# Auditing and Node Containment

## Abstract

This design doc outlines how we will implement "containment mode," in which the auditing service monitors a node that has received an audit request, but refuses to send the requested data.
Currently in the codebase, nodes that do this will be marked as having audit failures.
However, we don't want to immediately mark an audit failure if this specific case arises, because factors such as unintentional misconfiguration by the SNO, or a busy node fulfilling requests should not necessarily warrant the penalty of an audit failure mark.
Instead, we want to "contain" these nodes by retrying the original audit until they either eventually respond and pass the audit, or refuse to respond a certain number of times and ultimately receive an audit failure mark.

## Main Objectives

1. Nodes won’t be able to “escape” audits for specific data by refusing to send requested data or going offline right after receiving a request from a Satellite.
See _Identifying Nodes That Need to Be Contained_ subsection below for how we consider "refusing."
2. The audit service should attempt to verify the nodes' originally requested data in addition to continuing normal audits for that node.
3. ContainmentDB holds metadata required to verify contained nodes' originally requested data.

## Background

The whitepaper section 4.13 talks about containment mode as follows:

> Given a specific storage node, an audit might reveal that it is offline or incorrect. In the case of a node being offline, the audit failure may be due to the address in the node discovery cache being stale, so another, fresh Kademlia lookup will be attempted. If the node still appears to be offline, the Satellite places the node in containment mode. In containment mode, the Satellite will calculate and save the expected response, then continue to try the same audit with that node until the node either responds successfully, actively fails the audit, or is disqualified from being offline too long. Once the node responds successfully, it leaves containment mode. All audit failures will be stored and saved in the reputation system. 
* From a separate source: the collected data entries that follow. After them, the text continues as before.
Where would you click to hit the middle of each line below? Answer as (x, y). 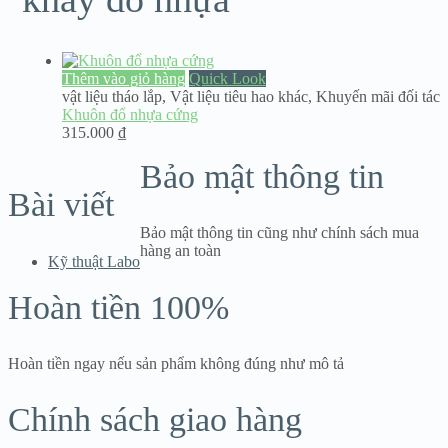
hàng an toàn (180, 251)
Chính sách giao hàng (155, 419)
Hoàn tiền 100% (118, 307)
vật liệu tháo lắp (112, 97)
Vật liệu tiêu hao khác (239, 97)
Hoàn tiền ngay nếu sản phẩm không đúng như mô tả (176, 363)
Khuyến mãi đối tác (378, 97)
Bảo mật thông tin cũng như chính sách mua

However, we're departing from the whitepaper because offline nodes will not be moved to containment mode.
They will just be marked as offline.
Instead, containment mode is specifically for nodes that initially respond to the audit service's dial but then don't send the requested erasure share.

The node will be given a `contained` flag, and if the audit service attempts to audit the node again, it will see this flag and first request the same share it had originally requested, then continue the new audit right after.
If the storage node fails to send this share again, it will have its `reverifyCount` incremented.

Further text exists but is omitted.